[Opening Data shown section]

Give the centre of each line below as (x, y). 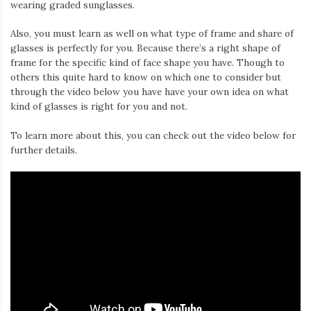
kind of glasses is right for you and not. (99, 107)
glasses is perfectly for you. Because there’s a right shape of (145, 48)
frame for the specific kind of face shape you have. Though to (148, 63)
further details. (44, 150)
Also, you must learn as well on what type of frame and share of (152, 34)
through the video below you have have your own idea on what (150, 92)
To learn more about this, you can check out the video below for (153, 135)
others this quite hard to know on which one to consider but (146, 77)
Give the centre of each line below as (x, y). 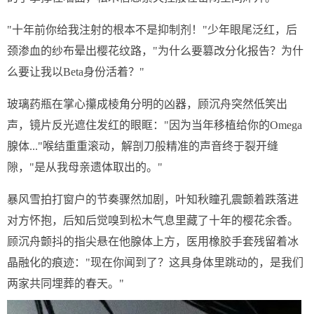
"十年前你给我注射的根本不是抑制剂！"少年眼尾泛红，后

[Closing Data shown section]

Work request:
Extract all lines from the data in which "video" is found.

Exercise response:
through the video below you have have your own idea on what (150, 92)
To learn more about this, you can check out the video below for (153, 135)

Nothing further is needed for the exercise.